The vegetable dehydration industry has gradually come to rely more and more on the use of bin-type finishing driers. Their operation, general use, and design are discussed in United States Department of Agriculture Miscellaneous Publication No. 540 (1944), and Bureau Publication AIC-15 (1943, Revised 1944). The advantages obtained through the use of finishing bin driers are numerous. The bins provide a low-cost method for removing the moisture from the product during the slow-drying stage near the end of the dehydrating process, and they permit close control of the product’s moisture content during the final stage of drying. The bins also provide an economical means for holding the product and equalizing its moisture content before the material is packaged. Dried apples and prunes are commonly stored for some time in bins after drying for this same purpose. In addition, a properly designed bin finishing system can materially increase tunnel capacity and improve operation flexibility. In some plants the bins are made portable for convenience. additional flexibility of operation, and also, they reduce conveyer equipment requirements. Sometimes dehumidified air is supplied to the bins to expedite the drying process. The theory of through-flow drying in the low-moisture region, as applied to bin finishing driers, has been discussed by Van Arsdel (1953).

In order to make the dehydration operation less critical with respect t o possible heat damage or other injury to the product, morKattention is


being directed to the quality and preparation of the raw material. For example, consideration is now being given to the control of the sugar content in potatoes. Campbell and Kilpatrick (1945) demonstrated that sensitivity to heat damage during dehydration is a function of the reducing sugar content in the potatoes. It has been shown that blanching is necessary during the preparation of most vegetables that are to be dehydrated. The two primary reasons for this requirement are: (I) to prevent or check the development of undesirable colors, flavors, and loss of vitamins which occur during dehydration and subsequent storage, and (2) to obtain a finished product which will rehydrate readily, cook rapidly, and yield a cooked product of desirable texture and flavor qualities. There are no data available which directly correlate the degree of enzyme in- activation and quality retention of dehydrated products during storage. However, most investigators agree that blanching to a degree sufficient to inactivate the peroxidase enzyme systems present in the various commodities is sufficient for quality retention. Blanching much beyond this point is undesirable due to the loss of soluble nutrients as a result of leaching caused by extended exposure of the product to the blanching medium. In order to prevent undesirable changes during dehydration and storage, there is a recent trend to treat the raw prepared material with additives. Sulfur dioxide has, of course, been used for this purpose for many years. Some of the new additives may have certain advantages over sulfur dioxide. As examples of the new additives, starch has been used to coat prepared carrots. Compared with sulfur dioxide, the starch gives carrots equal or better protection from loss of carotene and color during subsequent storage, according to Masure and associates (1950). Treatment of potatoes with calcium chloride to control sloughing and reduce heat damage during dehydration was suggested by Campbell and Kilpatrick (1945). Experimental confirmation of the favorable results of this treatment has recently been presented by Simon et al. (1954). The same authors (1953) proposed the use of thinner pieces, treated with calcium chloride to control sloughing, in order to speed up the drying and thus reduce heat damage. In effect, most of these procedures increase the drying capacity of the dehydrators by permitting the use of higher drying temperatures.

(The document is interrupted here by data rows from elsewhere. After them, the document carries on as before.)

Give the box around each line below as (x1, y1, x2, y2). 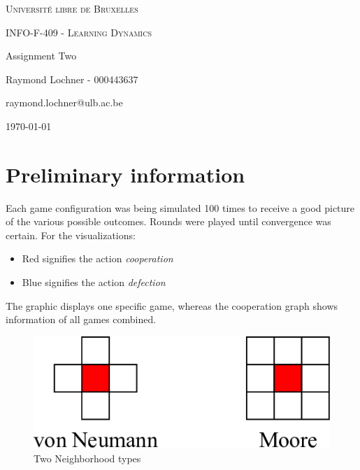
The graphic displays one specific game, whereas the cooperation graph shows (6, 298, 338, 313)
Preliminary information (6, 159, 245, 188)
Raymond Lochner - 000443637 (6, 71, 138, 86)
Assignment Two (6, 48, 77, 63)
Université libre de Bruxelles (6, 1, 138, 15)
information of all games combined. (6, 312, 157, 327)
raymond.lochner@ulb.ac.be (6, 95, 123, 110)
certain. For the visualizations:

The mounting cost of labor has caused a trend toward the use of labor-saving devices in the operation of dehydrators. Semi-automatic and automatic tray loaders, stackers, and unloaders have been recently developed for use in conjunction with tunnel drier operations in the dehydration industry, and they have been used with apparent success. Automatic truck transfer equipment is being used to handle cars between staged tunnels. Reducing the complexity of operation tends to alleviate


the labor problem. Therefore, there is a tendency to favor the simple single-stage tunnels, rather than the more complex multistage units. Some vegetable dehydration plants even prefer to operate their tunnels without recirculation of air, sacrificing fuel economy in order to simplify the job for the tunnel crew. As pointed out in another section of this chapter (pp. 357-359), the drying characteristics of cut vegetables are such that this practice probably entails little or no increase in total drying cost.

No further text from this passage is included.